Enter the unrolled linked list. In simple terms, an unrolled linked list is a linked list of small arrays, all the same size N. Each is small enough that inserting or deleting from it is quick, but large enough so that it fills a cache line. An iterator pointing into the list consists of both a pointer to a node and an index into that node.

Let's consider insertion first. If there is space left in the array of the node in which we wish to insert the value, we simply insert it, requiring only O(N) time. If the array already contains N values, we create a new node, insert it after the current one, and move half the elements to that node, creating room for the new value. Again, total time is O(N). Deletion is similar; we simply remove the value from the array. If the number of elements in the array drops below N/2, we take elements from a neighboring array to fill it back up. If the neighboring array also has N/2 values, then we merge it with the neighboring array instead. Those familiar with B-Trees may note some similarities in these operations.

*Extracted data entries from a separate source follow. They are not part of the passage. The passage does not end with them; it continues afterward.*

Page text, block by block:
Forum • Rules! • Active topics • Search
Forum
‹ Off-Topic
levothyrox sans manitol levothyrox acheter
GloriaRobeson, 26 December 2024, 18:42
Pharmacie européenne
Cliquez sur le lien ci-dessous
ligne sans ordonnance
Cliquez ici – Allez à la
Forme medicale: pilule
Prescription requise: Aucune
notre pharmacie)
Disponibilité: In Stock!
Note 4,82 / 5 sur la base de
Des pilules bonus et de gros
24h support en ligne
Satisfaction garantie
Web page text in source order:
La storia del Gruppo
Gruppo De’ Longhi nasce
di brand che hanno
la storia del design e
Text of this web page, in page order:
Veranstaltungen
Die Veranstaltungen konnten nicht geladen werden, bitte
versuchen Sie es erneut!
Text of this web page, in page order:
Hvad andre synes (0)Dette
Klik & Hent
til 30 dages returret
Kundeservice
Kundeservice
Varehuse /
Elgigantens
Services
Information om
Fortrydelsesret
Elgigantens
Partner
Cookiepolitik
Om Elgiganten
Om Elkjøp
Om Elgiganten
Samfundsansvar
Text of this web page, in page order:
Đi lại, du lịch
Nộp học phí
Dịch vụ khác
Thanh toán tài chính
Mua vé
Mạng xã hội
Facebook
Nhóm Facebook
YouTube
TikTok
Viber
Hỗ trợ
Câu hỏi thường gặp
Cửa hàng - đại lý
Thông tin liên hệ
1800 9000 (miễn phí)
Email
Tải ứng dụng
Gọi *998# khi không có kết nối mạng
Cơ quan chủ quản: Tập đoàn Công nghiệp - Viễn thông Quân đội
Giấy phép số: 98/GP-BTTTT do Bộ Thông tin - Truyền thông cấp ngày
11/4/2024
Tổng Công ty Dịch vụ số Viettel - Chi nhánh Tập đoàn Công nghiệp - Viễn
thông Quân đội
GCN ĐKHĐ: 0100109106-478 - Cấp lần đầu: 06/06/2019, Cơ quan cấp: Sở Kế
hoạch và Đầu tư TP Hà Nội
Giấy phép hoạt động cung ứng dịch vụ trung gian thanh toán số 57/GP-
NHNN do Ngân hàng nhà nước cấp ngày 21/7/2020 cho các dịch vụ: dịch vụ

Your first reaction may be that it seems wasteful to have every array being potentially half-empty. On average, though, each array will be about 70% full. Even in the worst case, this can be competitive with ordinary linked lists, which require at least one and as many as four or five words of overhead per element. By amortizing space overhead over several elements, an unrolled linked list can achieve very close to the compactness of an ordinary array. The overhead per element is proportional to 1/N, and in practice is at most a few bits per element. We can adjust N to trade off compactness and operation time. The space advantage becomes much greater when we consider lists of small values like characters or bits. Finally, we can set a higher low-water mark than 50% if necessary, at the cost of more frequent node splits and merges.

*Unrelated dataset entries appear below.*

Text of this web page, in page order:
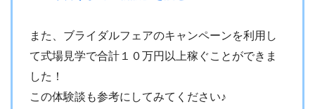
また、ブライダルフェアのキャンペーンを利用し
て式場見学で合計１０万円以上稼ぐことができま
した！
この体験談も参考にしてみてください♪
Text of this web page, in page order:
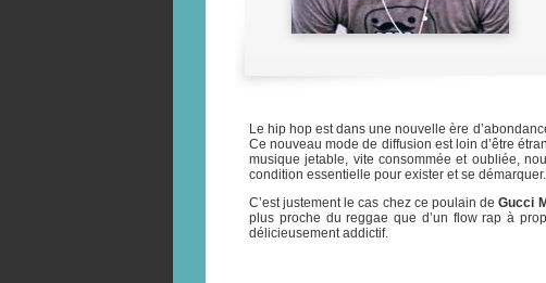
Le hip hop est dans une nouvelle ère
Ce nouveau mode de diffusion est loin d’être
musique jetable, vite consommée et oubliée,
condition essentielle pour exister et se démarquer.
C’est justement le cas chez ce poulain deGucci
plus proche du reggae que d’un flow rap à
délicieusement addictif.
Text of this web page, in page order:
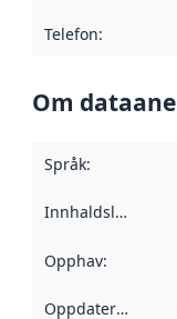
Telefon:
Om dataane
Språk:
Innhaldsleverandørar
Opphav:
Oppdateringsfrekvens
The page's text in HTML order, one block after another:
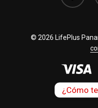
© 2026 LifePlus
¿Cómo
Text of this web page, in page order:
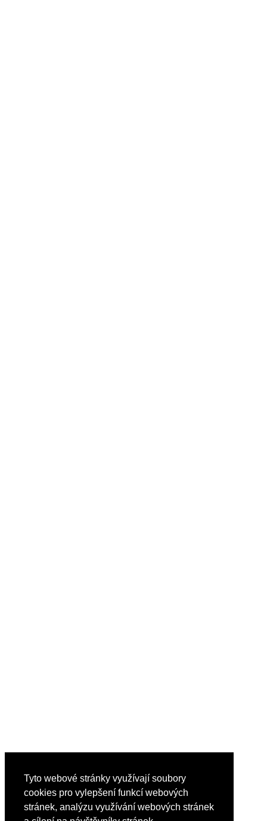
Tyto webové stránky využívají soubory
cookies pro vylepšení funkcí webových
stránek, analýzu využívání webových stránek

Although space is critical in many applications, the primary advantage of unrolled linked lists is their cache behavior. If each node is roughly a multiple in size of the cache line size and all are full, and B is the cache line size, we can traverse each node optimally (N/B cache misses), and traverse the list with about (n/N+1)(N/B) cache misses, very close to the optimal n/B cache misses for realistic values of N.  In the average case we need about 40% more cache misses than traversing an array, and in the worst case we need about twice as many - which sounds a lot better than 14 to 50 times as many.

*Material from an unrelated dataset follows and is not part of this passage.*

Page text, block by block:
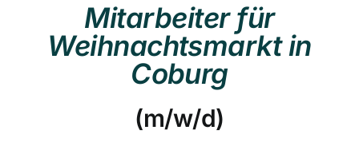
Mitarbeiter für
Weihnachtsmarkt in
Coburg
(m/w/d)

In practice there's a bit of extra overhead for dealing with the added complexity. I tried out a simple unrolled linked list in our original experiment with a list of 60 million integers. I placed 124 integers in each node. With all nodes full, and a fragmented memory pool, it created the list in 0.64 seconds and traversed it in 0.10 seconds, about 2.5 times slower than the array (we may be observing some L2 cache effect here). With the nodes 50% full, it required about 0.15 seconds. Total space usage with all nodes full was 17% more than the array; with 50% usage it was about twice this, of course. Memory pooling could narrow the space gap.

One small issue with unrolled linked lists is keeping track of the number of elements in each array. One easy and space-efficient way to deal with this, where applicable, is to use some reserved "null" value to fill unused array slots. By aligning the nodes, sometimes the number of elements can be stored in the low bits of the pointers. Otherwise it adds a bit of overhead per node.

I hope some of you found this illuminating. I hope to talk about more cache-sensitive data structures in the future, and talk about cache-oblivious data structures. Please ask any questions you have. Thanks for reading.

Derrick Coetzee
This posting is provided "AS IS" with no warranties, and confers no rights.